**Problem details**
Starting at the line with "Here we describe" and going on through the line with "Distribution of trips", reproduce each line in the records below exactly and nothing more.

**Available data**
============================================================
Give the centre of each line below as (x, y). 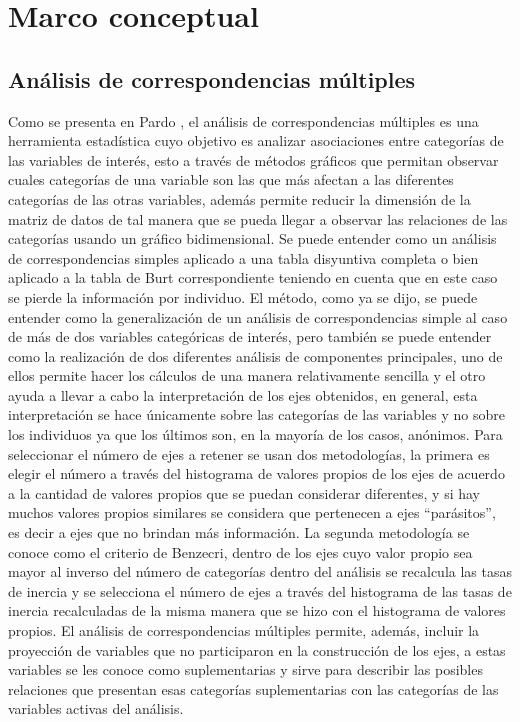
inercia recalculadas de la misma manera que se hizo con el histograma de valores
============================================================
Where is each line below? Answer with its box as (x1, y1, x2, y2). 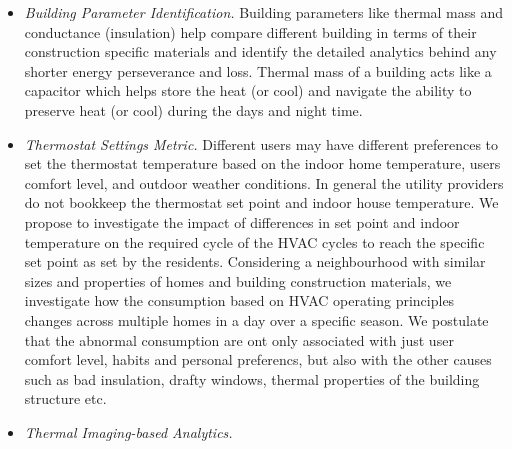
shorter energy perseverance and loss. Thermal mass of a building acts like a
============================================================
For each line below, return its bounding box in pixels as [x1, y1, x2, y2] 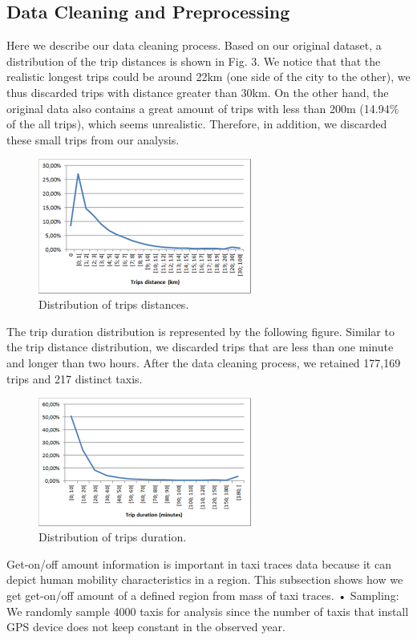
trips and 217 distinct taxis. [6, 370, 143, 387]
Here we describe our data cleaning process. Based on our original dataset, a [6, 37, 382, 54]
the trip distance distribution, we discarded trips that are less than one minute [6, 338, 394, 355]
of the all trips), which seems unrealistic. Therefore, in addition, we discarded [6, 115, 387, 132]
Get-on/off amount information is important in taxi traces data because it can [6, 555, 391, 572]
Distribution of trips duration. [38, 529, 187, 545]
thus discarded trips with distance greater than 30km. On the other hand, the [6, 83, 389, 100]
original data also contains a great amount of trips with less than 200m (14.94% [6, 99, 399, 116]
============================================================
**Task result**
Here we describe our data cleaning process. Based on our original dataset, a [6, 37, 382, 54]
the trip distance distribution, we discarded trips that are less than one minute [6, 338, 394, 355]
of the all trips), which seems unrealistic. Therefore, in addition, we discarded [6, 115, 387, 132]
Get-on/off amount information is important in taxi traces data because it can [6, 555, 391, 572]
Distribution of trips duration. [38, 529, 187, 545]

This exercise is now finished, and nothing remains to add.